The True Piston Motion (TPM) technology has been developed by Eighteen Sound in order to improve the high frequency behavior of top of the range compression drivers, and it's based on an exclusive Titanium Nitride coating process and the use of pure Beryllium membranes that dramatically improve stiffness with great benefits in transient and intermodulation distortion response.
The advancements achieved with TPM technology, when compared to already optimum performances of pure titanium diaphragms, have been obtained by extensive research made on the new material treatment.
The special Titanium Nitride Coating dramatically improves stiffness with obvious benefits in transient and intermodulation distortion response.

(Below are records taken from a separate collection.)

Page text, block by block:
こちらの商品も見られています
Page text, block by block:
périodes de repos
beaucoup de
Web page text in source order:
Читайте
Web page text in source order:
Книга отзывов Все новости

With its very high value of elasticity modulus (five times more than titanium), nitride thin film is capable of increasing regular titanium stiffness by 45%.
The piston frequency range motion extends 25% higher in frequency, showing a predictable, ideal frequency response decay and avoiding top-end spurious resonances. The nitride-free ellipsoidal suspension shape has been designed to maintain inherent titanium constant stiffness, assuring a 3rd harmonic distortion figure lower than 0.05% over the whole working frequency range.

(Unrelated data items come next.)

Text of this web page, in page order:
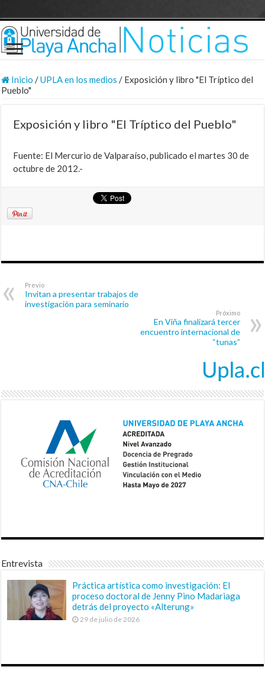
Inicio /UPLA en los medios / Exposición y libro "El Tríptico del
Pueblo"
Exposición y libro "El Tríptico del Pueblo"
Fuente: El Mercurio de Valparaíso, publicado el martes 30 de
octubre de 2012.-
Previo
Invitan a presentar trabajos de
investigación para seminario
Próximo
En Viña finalizará tercer
encuentro internacional de
“tunas”
Entrevista
Práctica artística como investigación: El
proceso doctoral de Jenny Pino Madariaga
detrás del proyecto «Alterung»
29 de julio de 2026

It is known that a diaphragm for an electro-acoustic transducer (for example, a compression driver) must be light-weight and have a high value of flexural rigidity. This is because of its superior sound reproduction characteristics (higher efficiency, lower distortion, faster transient response).

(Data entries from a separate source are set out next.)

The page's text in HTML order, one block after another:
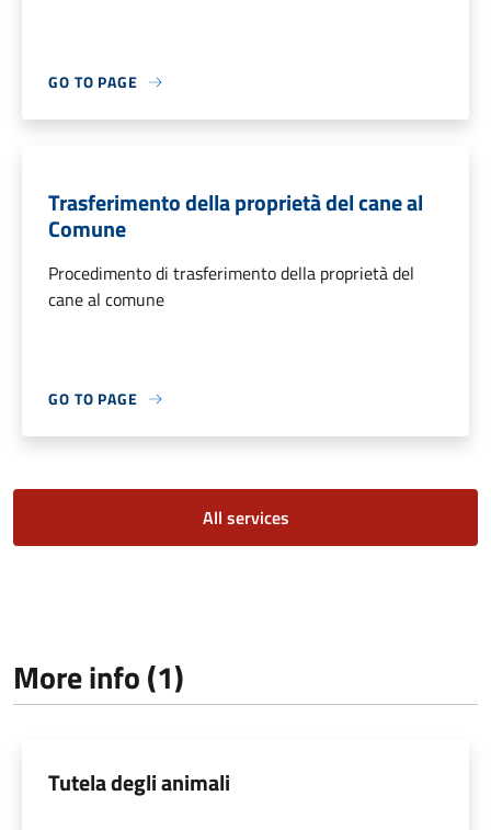
GO TO PAGE
Trasferimento della proprietà del cane al
Comune
Procedimento di trasferimento della proprietà del
cane al comune
GO TO PAGE
All services
More info (1)
Tutela degli animali

It is also known that the flexural rigidity (EI) is given by the product between Young Modulus E and the second moment of Inertia I of the cross sectional area around a neutral axis.
Hence, the most important physical properties for diaphragm materials are:
By the higher value of the E/ ρ ratio, it is possible to widen the range of piston motion and consequently to improve the high frequency reproduction. On the table below, the physical properties of the main metal foils used for compression driver diaphragms are summarized
|E (GN/m²)||ρ (Kg/m³)||E/ρ (m/s)²|
|Titanium||119||4.54 x 10³||26 x 106|
|TiN||600||5.22 x 10³||115 x 106|
|Titanium - TiN composite layer||173||4.60 x 10³||37 x 106|
The most popular metal film used for compression driver’s diaphragms is titanium. This because it has high E modulus, it is easily formed, it is reliable and its sound characteristics have become a reference on the pro audio market. Other interesting metal foils for compression driver diaphragms are aluminum and magnesium as well as beryllium.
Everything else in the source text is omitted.